Records drawn from a dataset:
------------------------

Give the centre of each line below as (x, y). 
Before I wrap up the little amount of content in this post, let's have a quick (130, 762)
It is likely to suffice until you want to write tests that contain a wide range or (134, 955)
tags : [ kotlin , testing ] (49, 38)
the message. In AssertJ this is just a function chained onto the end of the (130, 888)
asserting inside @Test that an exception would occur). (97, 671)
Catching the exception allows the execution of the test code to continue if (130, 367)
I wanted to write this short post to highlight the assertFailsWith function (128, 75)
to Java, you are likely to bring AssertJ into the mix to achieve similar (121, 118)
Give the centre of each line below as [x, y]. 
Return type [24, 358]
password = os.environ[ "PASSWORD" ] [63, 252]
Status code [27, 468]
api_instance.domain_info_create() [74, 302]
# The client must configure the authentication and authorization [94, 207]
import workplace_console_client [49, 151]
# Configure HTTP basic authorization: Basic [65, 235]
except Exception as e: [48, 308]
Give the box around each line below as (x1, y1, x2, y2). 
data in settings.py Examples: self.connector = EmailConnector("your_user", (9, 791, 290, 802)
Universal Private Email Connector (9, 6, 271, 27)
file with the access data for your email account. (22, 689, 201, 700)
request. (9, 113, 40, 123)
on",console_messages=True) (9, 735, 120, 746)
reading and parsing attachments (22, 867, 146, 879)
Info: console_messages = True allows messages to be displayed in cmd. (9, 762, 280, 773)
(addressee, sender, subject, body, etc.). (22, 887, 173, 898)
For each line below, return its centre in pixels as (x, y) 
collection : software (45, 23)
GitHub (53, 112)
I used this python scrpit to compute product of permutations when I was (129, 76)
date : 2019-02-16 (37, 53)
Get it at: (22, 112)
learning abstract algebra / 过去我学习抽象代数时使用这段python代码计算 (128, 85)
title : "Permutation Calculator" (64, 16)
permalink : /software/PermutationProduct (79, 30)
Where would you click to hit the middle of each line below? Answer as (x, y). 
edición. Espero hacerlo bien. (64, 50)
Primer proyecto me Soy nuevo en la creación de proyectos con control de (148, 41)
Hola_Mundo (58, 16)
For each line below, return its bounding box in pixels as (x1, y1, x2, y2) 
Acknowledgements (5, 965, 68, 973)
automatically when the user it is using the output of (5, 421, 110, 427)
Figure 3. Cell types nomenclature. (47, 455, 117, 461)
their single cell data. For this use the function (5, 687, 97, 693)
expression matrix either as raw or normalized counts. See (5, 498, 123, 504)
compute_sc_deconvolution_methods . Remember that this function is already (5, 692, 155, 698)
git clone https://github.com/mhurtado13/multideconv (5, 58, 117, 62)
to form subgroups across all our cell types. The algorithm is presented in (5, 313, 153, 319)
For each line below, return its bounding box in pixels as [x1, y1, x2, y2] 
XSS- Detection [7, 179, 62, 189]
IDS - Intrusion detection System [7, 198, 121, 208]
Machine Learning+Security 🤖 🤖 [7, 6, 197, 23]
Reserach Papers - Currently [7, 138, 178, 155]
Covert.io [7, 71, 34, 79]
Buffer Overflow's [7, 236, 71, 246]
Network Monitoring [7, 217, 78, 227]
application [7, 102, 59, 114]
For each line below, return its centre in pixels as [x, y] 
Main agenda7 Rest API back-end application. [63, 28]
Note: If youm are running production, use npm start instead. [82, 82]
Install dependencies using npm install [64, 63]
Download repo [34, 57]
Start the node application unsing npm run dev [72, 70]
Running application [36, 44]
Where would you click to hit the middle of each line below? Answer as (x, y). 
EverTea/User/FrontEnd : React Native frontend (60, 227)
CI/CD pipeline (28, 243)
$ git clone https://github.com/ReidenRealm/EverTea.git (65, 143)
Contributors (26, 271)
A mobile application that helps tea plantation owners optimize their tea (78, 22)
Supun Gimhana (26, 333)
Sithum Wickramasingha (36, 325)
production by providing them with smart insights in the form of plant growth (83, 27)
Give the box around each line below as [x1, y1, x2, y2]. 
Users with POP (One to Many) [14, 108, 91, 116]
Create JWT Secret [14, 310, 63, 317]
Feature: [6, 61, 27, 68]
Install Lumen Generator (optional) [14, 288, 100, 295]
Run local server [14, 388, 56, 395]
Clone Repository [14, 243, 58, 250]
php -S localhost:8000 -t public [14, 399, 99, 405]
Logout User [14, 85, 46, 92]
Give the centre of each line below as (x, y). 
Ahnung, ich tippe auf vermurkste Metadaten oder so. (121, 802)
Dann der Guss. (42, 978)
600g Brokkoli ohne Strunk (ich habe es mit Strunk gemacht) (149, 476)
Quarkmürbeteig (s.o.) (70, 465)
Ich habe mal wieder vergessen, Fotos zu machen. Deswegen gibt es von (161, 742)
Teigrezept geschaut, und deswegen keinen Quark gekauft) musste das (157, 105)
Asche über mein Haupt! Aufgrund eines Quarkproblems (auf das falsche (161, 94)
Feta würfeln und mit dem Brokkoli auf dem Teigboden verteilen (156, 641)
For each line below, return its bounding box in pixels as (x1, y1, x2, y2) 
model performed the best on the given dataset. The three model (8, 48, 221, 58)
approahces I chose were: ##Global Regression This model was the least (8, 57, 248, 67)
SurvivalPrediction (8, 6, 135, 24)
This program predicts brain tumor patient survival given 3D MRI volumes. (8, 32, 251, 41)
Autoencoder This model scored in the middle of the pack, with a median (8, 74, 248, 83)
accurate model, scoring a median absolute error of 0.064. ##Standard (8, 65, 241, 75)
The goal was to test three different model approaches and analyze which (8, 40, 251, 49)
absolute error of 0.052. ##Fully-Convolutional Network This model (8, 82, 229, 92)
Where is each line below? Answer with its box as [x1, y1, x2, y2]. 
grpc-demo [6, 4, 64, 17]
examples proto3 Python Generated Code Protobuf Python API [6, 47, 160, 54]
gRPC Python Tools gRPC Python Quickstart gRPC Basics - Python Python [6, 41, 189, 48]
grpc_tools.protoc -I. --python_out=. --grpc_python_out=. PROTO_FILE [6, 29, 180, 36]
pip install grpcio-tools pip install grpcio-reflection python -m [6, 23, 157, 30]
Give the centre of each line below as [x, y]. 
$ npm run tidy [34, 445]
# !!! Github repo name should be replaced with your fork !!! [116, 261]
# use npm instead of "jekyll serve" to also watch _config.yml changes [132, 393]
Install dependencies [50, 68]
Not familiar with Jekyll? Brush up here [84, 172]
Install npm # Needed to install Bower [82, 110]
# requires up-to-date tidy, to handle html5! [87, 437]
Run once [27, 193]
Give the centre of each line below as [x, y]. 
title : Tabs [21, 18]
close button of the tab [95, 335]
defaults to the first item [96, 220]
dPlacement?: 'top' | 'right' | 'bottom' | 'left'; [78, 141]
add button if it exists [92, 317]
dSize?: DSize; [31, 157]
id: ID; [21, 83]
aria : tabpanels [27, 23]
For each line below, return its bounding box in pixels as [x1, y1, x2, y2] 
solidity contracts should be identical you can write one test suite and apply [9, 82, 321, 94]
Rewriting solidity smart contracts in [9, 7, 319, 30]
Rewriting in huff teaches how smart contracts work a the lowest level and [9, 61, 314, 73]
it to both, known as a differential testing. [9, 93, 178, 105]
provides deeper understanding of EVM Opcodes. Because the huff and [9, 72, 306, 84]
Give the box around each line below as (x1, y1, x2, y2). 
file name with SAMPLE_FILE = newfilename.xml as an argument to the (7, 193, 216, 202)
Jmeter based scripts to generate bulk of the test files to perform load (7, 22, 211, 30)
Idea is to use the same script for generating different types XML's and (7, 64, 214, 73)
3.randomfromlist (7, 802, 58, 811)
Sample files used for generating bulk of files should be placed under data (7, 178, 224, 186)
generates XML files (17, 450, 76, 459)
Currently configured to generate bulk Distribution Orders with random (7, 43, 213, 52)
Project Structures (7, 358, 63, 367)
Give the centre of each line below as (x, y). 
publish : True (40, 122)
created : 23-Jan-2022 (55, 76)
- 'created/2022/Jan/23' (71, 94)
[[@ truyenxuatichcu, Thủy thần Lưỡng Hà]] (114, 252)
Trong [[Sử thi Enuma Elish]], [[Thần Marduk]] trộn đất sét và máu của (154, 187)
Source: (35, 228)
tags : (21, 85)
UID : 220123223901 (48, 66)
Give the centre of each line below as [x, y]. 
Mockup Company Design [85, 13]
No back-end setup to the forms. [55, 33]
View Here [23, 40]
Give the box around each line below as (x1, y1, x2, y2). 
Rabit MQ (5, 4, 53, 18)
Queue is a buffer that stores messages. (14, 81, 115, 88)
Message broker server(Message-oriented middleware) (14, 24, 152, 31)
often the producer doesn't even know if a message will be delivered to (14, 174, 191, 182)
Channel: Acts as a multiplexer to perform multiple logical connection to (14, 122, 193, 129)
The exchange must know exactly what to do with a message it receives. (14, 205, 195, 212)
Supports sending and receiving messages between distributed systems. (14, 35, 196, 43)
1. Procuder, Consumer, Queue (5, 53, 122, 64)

------------------------

TRY IT:
If the word "https" appears in a line above, copy that line.

FINAL ANSWER:
git clone https://github.com/mhurtado13/multideconv (5, 58, 117, 62)
$ git clone https://github.com/ReidenRealm/EverTea.git (65, 143)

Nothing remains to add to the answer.